EXPLAINER: What you should know about the new (stricter) e-hailing regulations


Government intends to be stricter on e-hailing services, Uber and Bolt, members of Parliament heard on Tuesday.

The National Assembly considered the National Land Transport Amendment Bill, which introduces regulations for e-hailing service providers. Parliament's portfolio committee on transport also tabled their report on the bill.

Transport Minister Fikile Mbalula told media at an earlier briefing that the bill allows the public transport sector to respond the needs of consumers.

At the same briefing, special advisor in the department Lawrence Venkile said that when the existing National Land Transport Act was promulgated in 2009, e-hailing was not yet a concept and the law had not made provision for operating licences for these services.

The amendments are now the country's response to the evolution of the markets, he said.

The minister has touted the bill as possibly being a solution to end ongoing violent conflicts between metered taxi drivers and Uber and Bolt drivers.

"The advent of globalisation has brought advantages and disadvantages," Mbalula said.

While Uber has helped people realise their social aspirations, through mobility, it has also presented "stiff competition" for metered taxis, he argued. "Metered taxis are governed by laws, they can't just go everywhere in the country dropping people. They operate within specific zones," he said.

"Now here is a disruptive app (Uber) that can drop you anywhere and bring food to your doorstep," Mbalula said.

Government wants to regulate the industry to make sure everyone is in agreement. He said he had met with the metered taxi industry and e-hailing service providers who are "on board" with the process.

Here's what you need to know about the amendments, as they relate to e-hailing services.

What is the purpose of the National Land Transport Act of 2009?

The Act was intended to drive transformation and restructuring of the national land transport system, initiated by the National Land Transport Transition Act of 2000.

Its promulgation was done in haste to accommodate the bus rapid transit systems ahead of the 2010 Fifa World Cup.

At the time, Parliament noted that the Act would have to be revised at some point to fully account for relevant policies and to address other problems that would arise from its implementation. A number of technical issues have since come to light, which has led to the need to amend it.

What are e-hailing services?

The bill introduces a set of new definitions, including that of an electronic hailing service or e-hailing service.

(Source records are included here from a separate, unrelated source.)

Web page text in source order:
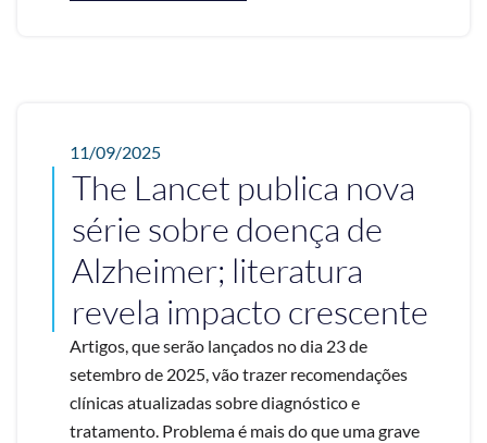
11/09/2025
The Lancet publica nova
série sobre doença de
Alzheimer; literatura
revela impacto crescente
Artigos, que serão lançados no dia 23 de
setembro de 2025, vão trazer recomendações
clínicas atualizadas sobre diagnóstico e
tratamento. Problema é mais do que uma grave
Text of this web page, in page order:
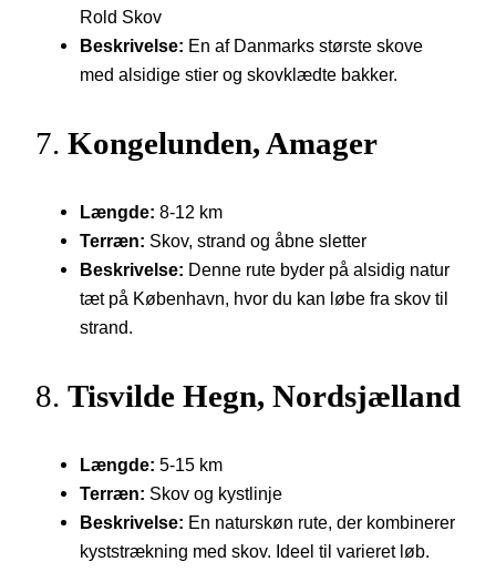
Rold Skov
Beskrivelse: En af Danmarks største skove
med alsidige stier og skovklædte bakker.
7. Kongelunden, Amager
Længde: 8-12 km
Terræn: Skov, strand og åbne sletter
Beskrivelse: Denne rute byder på alsidig natur
tæt på København, hvor du kan løbe fra skov til
strand.
8. Tisvilde Hegn, Nordsjælland
Længde: 5-15 km
Terræn: Skov og kystlinje
Beskrivelse: En naturskøn rute, der kombinerer
kyststrækning med skov. Ideel til varieret løb.

These services enable passengers to hail a vehicle using a technology-enabled application. Examples include Uber and Bolt (the latter was previous known as Taxify).

What does the bill say about e-hailing services?

The bill now includes a new section on e-hailing services.

Most notably, operators who are permitted to use an e-hailing platform without having an operating licence, will be liable for a fine valued to as much as R100 000.

What are the financial implications of the bill?

The bill clarifies roles and powers and is not expected to have additional financial implications.

What happens next?

The bill is expected to be debated in the National Assembly next week.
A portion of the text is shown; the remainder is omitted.